Dear House Hunters on HGTV,
You are totally harshing my mellow.
Being that I had total control of the remote last night, I watched your fine program, House Hunters. It took about five minutes for me to be consumed with irrational hatred regrading everything and everyone involved with the show.
It took place in Las Vegas, and the house-hunting couple looked at three MANSIONS. These were utterly huge homes, with soaring ceilings, skylights, hardwood floors, and enough granite to drown the entire Soprano family.
I think the most expensive home was $250,000 dollars. That home used to belong to Siegfried and Roy.
Perhaps I exaggerate.
However, it was still a lot of house, and it had a built-in grill and wet bar in the backyard. Meanwhile, a nice townhouse runs almost $300,000 around here.
I sat in my cottage, a place I had considered charming and green and perfect for us just fifteen minutes ago, overcome with house lust. I would love a claw-foot bathtub! I need a six-burner Viking range! And, yes, if you insist, I'll take the steam shower!
HGTV, your house hunters made me want to hit my head with a cinder block. Looking at a living room the size of my downstairs, the female house hunter whined, "It's a nice house, but I don't like the color." Because, yes, once you paint a wall, it cannot ever, EVER(!) be changed.
The husband on this episode continually said the same three things: "This would be a great place to put my big screen TV."; "This might be the perfect room for my man cave,"; and "It needs to have a garage big enough for all of my toys."
When did man caves, big screen TVs, and abundant room for toys become necessities? And why must the men ALWAYS say these things on every episode?
I've decided, HGTV, to make a House Hunters Drinking Game.
You must drink every time one of the following phrases is uttered:
1) This would be a great room for entertaining.
2) I don't like the color/floor/cabinets
3) This is too small (Note: they never, ever, say that any room is too big).
4) I love the open floor plan.
5) This would be a great place for my big-screen TV
5) Finally, I have a place for all my toys.
6) This would be a great place to drink coffee in the mornings.
7) This is a great walk-in closet. I don't know where my husband will put his clothes, though. (Heh, heh. Sigh.)

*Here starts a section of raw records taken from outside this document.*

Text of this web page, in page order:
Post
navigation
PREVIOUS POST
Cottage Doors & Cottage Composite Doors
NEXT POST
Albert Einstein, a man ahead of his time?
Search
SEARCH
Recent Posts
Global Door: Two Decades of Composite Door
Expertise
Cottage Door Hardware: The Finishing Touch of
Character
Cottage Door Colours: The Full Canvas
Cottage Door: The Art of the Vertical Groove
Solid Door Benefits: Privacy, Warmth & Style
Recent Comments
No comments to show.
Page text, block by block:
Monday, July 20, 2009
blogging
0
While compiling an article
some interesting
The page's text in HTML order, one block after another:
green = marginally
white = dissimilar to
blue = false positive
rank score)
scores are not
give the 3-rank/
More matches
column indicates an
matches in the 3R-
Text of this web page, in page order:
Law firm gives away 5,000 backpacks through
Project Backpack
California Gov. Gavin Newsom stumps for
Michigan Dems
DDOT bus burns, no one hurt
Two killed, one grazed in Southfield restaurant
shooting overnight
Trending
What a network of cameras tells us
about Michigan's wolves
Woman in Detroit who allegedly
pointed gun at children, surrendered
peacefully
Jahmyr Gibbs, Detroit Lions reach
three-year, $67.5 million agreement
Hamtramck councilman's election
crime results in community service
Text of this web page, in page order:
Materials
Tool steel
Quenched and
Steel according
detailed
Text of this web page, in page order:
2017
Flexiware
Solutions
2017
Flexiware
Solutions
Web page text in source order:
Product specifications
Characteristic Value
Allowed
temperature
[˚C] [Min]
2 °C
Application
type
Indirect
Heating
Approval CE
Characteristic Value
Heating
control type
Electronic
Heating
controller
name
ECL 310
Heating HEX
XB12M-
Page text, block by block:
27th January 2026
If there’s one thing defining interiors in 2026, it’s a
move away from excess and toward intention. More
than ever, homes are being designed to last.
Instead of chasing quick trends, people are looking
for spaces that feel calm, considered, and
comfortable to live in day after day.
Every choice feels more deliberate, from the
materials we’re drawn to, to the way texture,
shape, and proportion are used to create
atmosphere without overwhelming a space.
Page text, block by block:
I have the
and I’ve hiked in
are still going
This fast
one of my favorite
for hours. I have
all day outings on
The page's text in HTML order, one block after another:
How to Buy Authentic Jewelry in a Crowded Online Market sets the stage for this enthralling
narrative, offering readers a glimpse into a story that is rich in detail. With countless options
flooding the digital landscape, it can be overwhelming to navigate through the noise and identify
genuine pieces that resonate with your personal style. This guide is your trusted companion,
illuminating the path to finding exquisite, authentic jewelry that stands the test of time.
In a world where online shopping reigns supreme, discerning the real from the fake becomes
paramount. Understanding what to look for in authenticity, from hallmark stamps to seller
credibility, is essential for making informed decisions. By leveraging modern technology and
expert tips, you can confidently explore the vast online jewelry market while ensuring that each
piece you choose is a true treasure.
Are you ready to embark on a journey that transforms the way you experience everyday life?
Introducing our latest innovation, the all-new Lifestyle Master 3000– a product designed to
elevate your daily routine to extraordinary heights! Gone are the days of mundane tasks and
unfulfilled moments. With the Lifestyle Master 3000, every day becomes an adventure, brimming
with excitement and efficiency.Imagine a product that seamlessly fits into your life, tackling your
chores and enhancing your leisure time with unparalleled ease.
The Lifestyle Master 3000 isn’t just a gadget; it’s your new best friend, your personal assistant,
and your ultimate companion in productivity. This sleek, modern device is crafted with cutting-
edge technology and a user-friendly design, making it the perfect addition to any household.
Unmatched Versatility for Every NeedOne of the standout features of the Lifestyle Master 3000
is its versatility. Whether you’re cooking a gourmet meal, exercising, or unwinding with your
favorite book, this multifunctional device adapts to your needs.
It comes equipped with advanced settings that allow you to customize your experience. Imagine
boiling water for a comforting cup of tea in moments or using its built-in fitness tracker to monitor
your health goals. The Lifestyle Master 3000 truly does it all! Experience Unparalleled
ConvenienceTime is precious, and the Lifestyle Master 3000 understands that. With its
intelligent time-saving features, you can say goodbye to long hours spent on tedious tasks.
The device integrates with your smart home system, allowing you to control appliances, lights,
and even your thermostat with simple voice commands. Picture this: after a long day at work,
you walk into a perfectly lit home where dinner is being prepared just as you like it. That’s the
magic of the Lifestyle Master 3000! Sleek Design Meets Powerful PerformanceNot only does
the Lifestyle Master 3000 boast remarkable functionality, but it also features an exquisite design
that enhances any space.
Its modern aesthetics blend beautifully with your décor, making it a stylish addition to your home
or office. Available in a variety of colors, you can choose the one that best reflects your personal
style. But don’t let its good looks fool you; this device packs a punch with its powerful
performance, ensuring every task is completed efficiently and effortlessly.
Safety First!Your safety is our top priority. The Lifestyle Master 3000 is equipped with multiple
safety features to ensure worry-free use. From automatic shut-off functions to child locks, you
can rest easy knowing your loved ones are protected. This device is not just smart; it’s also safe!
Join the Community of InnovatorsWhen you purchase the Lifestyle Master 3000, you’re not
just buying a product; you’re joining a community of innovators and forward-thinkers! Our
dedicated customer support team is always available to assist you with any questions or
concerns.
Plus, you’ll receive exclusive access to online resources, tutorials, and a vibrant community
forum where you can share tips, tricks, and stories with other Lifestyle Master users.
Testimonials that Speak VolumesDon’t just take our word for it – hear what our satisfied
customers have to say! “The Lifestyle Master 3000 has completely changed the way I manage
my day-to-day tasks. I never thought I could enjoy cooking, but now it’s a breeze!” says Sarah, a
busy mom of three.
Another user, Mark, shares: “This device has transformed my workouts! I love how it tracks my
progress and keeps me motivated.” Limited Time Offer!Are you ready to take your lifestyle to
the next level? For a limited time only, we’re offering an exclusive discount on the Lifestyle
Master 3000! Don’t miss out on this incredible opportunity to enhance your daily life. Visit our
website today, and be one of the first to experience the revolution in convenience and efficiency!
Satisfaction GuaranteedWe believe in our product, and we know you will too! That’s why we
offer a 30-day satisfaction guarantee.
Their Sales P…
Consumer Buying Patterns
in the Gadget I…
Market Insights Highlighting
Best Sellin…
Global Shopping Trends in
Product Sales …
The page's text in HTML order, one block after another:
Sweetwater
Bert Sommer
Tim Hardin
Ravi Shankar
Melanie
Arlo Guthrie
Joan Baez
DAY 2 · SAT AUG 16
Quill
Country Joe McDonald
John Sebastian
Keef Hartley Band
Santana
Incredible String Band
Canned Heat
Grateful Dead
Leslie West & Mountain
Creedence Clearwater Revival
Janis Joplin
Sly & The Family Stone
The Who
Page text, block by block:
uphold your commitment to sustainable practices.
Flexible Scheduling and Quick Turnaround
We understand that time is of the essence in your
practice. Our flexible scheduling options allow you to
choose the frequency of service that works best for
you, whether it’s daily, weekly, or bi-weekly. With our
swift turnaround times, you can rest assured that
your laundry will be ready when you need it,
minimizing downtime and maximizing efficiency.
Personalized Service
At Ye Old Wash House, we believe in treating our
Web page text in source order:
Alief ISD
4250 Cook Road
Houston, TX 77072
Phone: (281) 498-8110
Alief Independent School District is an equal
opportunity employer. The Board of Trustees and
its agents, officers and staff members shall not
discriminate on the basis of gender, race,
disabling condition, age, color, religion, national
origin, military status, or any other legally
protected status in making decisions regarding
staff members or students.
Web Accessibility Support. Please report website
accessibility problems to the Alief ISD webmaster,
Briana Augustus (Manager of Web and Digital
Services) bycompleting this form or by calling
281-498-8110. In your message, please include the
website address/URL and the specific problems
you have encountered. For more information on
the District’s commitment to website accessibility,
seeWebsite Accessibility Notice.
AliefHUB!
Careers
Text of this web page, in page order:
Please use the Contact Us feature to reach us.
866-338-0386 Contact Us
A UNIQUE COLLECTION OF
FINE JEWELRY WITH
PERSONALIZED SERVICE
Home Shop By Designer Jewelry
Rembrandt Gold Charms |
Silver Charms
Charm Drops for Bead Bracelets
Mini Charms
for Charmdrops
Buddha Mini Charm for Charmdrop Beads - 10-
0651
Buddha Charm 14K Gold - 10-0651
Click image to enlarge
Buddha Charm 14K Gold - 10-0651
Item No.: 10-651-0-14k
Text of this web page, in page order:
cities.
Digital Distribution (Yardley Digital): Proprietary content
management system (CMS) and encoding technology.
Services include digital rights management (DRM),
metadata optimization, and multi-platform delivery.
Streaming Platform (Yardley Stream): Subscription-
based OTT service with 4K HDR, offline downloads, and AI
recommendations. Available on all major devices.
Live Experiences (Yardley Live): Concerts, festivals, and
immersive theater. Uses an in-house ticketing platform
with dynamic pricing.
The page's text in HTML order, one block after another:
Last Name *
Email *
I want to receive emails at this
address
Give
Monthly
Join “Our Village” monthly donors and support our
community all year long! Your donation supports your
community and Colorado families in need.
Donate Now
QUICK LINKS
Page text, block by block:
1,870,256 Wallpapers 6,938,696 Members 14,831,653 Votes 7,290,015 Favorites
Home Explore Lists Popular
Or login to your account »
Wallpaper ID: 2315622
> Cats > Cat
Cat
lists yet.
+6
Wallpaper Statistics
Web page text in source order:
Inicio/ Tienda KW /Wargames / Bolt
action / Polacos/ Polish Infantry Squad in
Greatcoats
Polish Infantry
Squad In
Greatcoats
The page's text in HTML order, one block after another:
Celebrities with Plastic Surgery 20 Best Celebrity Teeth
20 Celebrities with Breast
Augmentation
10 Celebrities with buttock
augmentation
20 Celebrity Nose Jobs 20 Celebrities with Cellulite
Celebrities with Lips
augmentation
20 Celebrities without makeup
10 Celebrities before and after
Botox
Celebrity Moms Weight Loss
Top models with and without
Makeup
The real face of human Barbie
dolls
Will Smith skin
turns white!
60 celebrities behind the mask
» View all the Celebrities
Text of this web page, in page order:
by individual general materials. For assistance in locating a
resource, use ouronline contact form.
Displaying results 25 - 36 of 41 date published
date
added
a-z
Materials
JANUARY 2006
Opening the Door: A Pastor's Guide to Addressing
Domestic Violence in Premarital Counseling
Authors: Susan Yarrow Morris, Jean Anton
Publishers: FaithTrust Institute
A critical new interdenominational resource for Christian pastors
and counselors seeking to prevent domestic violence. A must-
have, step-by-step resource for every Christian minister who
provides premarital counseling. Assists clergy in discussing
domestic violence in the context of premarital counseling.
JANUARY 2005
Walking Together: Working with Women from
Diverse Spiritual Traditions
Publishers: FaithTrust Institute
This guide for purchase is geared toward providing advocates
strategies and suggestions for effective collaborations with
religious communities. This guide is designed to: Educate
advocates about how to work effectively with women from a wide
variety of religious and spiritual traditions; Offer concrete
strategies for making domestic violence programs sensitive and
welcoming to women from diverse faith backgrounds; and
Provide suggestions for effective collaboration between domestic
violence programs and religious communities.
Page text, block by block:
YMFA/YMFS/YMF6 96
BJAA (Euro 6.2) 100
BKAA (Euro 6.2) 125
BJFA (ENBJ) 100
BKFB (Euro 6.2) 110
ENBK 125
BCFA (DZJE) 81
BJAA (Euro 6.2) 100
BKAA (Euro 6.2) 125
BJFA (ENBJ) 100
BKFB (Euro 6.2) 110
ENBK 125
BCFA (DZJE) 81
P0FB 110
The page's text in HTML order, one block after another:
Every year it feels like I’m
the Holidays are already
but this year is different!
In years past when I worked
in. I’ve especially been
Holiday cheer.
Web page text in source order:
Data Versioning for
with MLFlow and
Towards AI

8) I love the stainless steel.
9) I love the granite counter-tops.
10) This will need to be updated.
Every time they describe something as "nice," you must drink. Also, if they have a pet and they mention how the house will be perfect for little Scruffy or Lambchop, you must drink.
When it comes time to reveal, if you correctly selected the chosen house, you must chug.
After completing this game, you will no longer care about the conditions of your own house, and will be content to live in your own drunken filth.
HGTV, I believe that this game is brilliant and could increase your ratings. Please let me know if you will accept this fantastic idea. You may pay me with throw pillows, recessed lighting, and, naturally, stainless steel appliances.
Yours most sincerely,
(Thanks, adrienzgirl, for the opportunity to let off steam in my slate shower.)